From what I can see the issue seems to be the following:

1 - App Gateway Ingress Controller (AGIC) is created in the Azure Kubernetes Service and configured with App Gateway. This creates an ingress controller with the routing in AGIC and pushes some default settings to App Gateway. The routing here is not fully functional because the 'arcgis' helm chart has not been installed yet.

2 - Once the helm chart starts the install, arcgis-ingress-nginx is created and this triggers App Gateway to update its settings including backend pools etc. The admin URL here is not functional yet.

3 - Once the helm chart install is complete it moves to 'configure'. It makes a call to check if the admin URL is available and because it's not, it waits up to 15 minutes (900 seconds).

4 - At some point, App Gateway installs the backend pools and https settings and the admin URL becomes functional, though it has not completed updating it's settings yet. The 'arcgis' helm chart configure function starts working thinking the admin URL is now functional.

5 - App Gateway stops the admin URL availability for a second as it finalizes it's update. It now states Started rather than Updating. Meanwhile, the 'arcgis' helm chart makes a second call later in the script to validate the organization admin URL ... but it does not wait. So when the 2nd call happens exactly when app gateway interrupts the service for a second the install fails. This is why this is random. Sometimes App Gateway does not interrupt the service reason why in these times everything works fine. 

It would be great if the second call could also wait few minutes.

Thanks,

Jose

 

 

 

 

 

View solution in original post

3 Replies
dimesv
by
New Contributor II

Hi guys,

The lines below make no difference. It is random at this point, it sometimes works and sometimes it doesn't. 

    "install.configureWaitTimeMin"               = "15"
    "install.validationTimeout"                  = "900"

 

I have an App Gateway Ingress Controller configured with arcgis-ingress-nginx and all seems to work well. Is it possible that the 2nd validation check is doing more than what the 1st check does? I can't understand why it works the first time and fails the second time if all it does is query the admin URL.

Is it possible for the 2nd check to also wait until whatever it is checking becomes available?

Thanks,

Jose 

0 Kudos
JoseSousa
Esri Contributor

Hi guys,

From what I can see the issue seems to be the following:

1 - App Gateway Ingress Controller (AGIC) is created in the Azure Kubernetes Service and configured with App Gateway.
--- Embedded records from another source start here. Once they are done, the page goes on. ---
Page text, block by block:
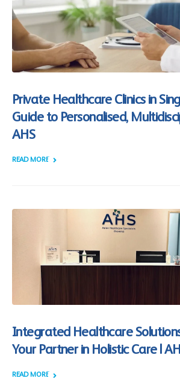
Private Healthcare Clinics in
Guide to Personalised,
AHS
READ MORE +
Integrated Healthcare
Your Partner in Holistic Care |
READ MORE +
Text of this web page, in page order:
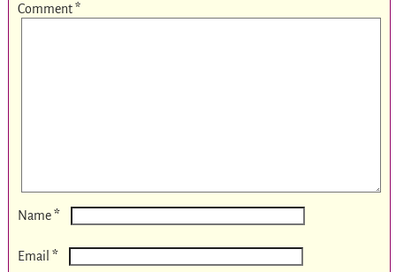
Comment*
Name*
Email *

This creates an ingress controller with the routing in AGIC and pushes some default settings to App Gateway. The routing here is not fully functional because the 'arcgis' helm chart has not been installed yet.

2 - Once the helm chart starts the install, arcgis-ingress-nginx is created and this triggers App Gateway to update its settings including backend pools etc. The admin URL here is not functional yet.
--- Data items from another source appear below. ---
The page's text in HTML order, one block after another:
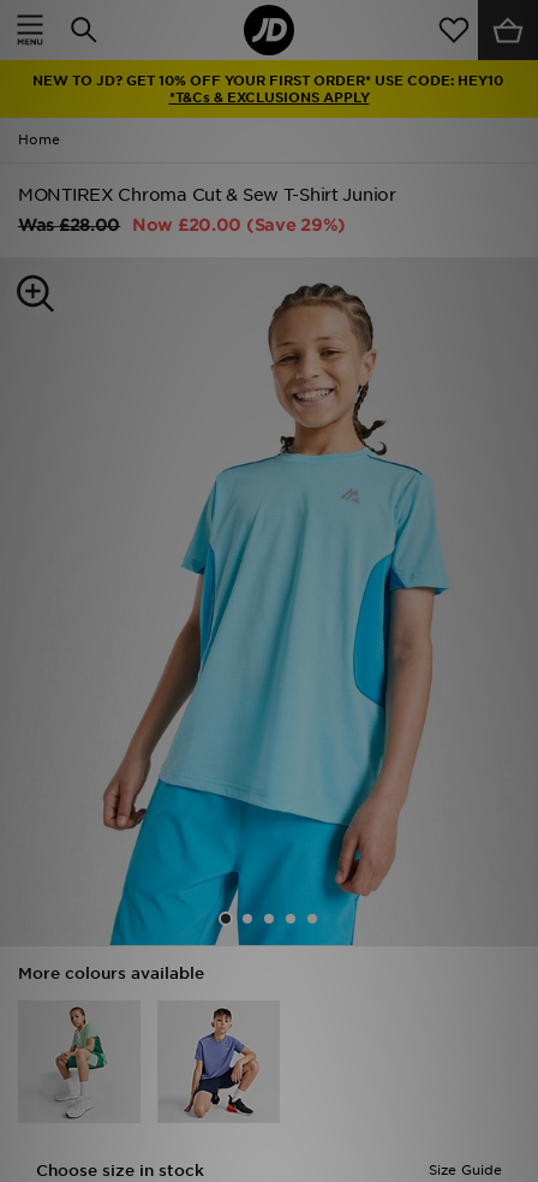
NEW TO JD? GET 10% OFF YOUR FIRST ORDER* USE CODE: HEY10
*T&Cs & EXCLUSIONS APPLY
Home
MONTIREX Chroma Cut & Sew T-Shirt Junior
Was£28.00 Now £20.00 (Save 29%)
More colours available
Size Guide
Choose size in stock
Home
Latest
Men
Kids'

3 - Once the helm chart install is complete it moves to 'configure'. It makes a call to check if the admin URL is available and because it's not, it waits up to 15 minutes (900 seconds).
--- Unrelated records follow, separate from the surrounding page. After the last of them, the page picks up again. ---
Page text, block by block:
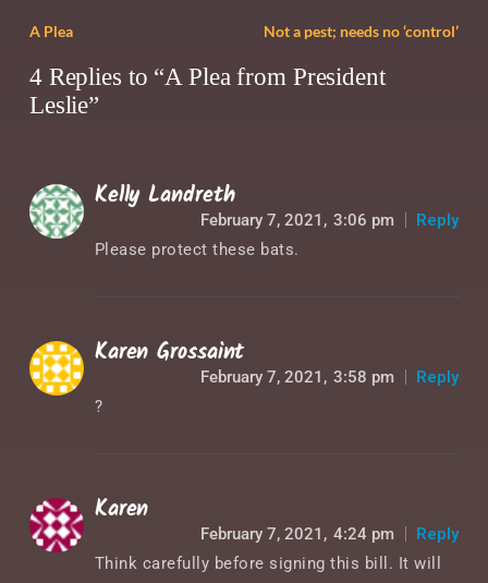
A Plea Not a pest; needs no ‘control’
4 Replies to “A Plea from President
Leslie”
Kelly Landreth
February 7, 2021,3:06 pm
Reply
Please protect these bats.
Karen Grossaint
February 7, 2021,3:58 pm
Reply
?
Karen
February 7, 2021,4:24 pm
Reply
Think carefully before signing this bill. It will
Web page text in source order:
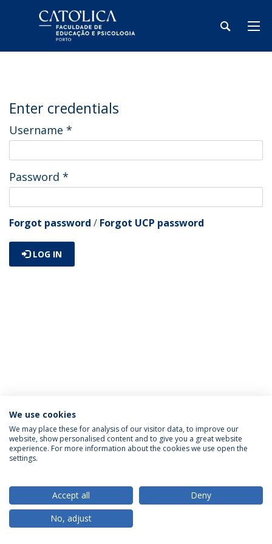
Enter credentials
Username *
Password *
Forgot password / Forgot UCP password
LOG IN
Privacy Policy Terms & Conditions Rights of Data Subjects
© 2026 Universidade Católica Portuguesa
We use cookies
We may place these for analysis of our visitor data, to improve our
website, show personalised content and to give you a great website
experience. For more information about the cookies we use open the
settings.
Accept all
Deny
No, adjust
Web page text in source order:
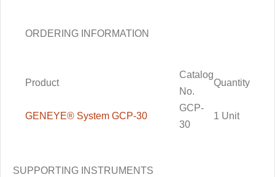
ORDERING INFORMATION
Product
Catalog
No.
Quantity
GENEYE® System GCP-30
GCP-
30
1 Unit
SUPPORTING INSTRUMENTS

4 - At some point, App Gateway installs the backend pools and https settings and the admin URL becomes functional, though it has not completed updating it's settings yet. The 'arcgis' helm chart configure function starts working thinking the admin URL is now functional.

5 - App Gateway stops the admin URL availability for a second as it finalizes it's update. It now states Started rather than Updating. Meanwhile, the 'arcgis' helm chart makes a second call later in the script to validate the organization admin URL ... but it does not wait. So when the 2nd call happens exactly when app gateway interrupts the service for a second the install fails. This is why this is random. Sometimes App Gateway does not interrupt the service reason why in these times everything works fine. 

It would be great if the second call could also wait few minutes.

Thanks,

Jose

 

 

 

 

 

CameronKroeker
Esri Contributor

Thanks @dimesv @JoseSousa @JoseSousa1, this is a good find and great feedback! In the next release of the Helm Charts (v1.3.0 for 11.3) we will improve this logic so that the second check on the admin url will wait to proceed until it's available.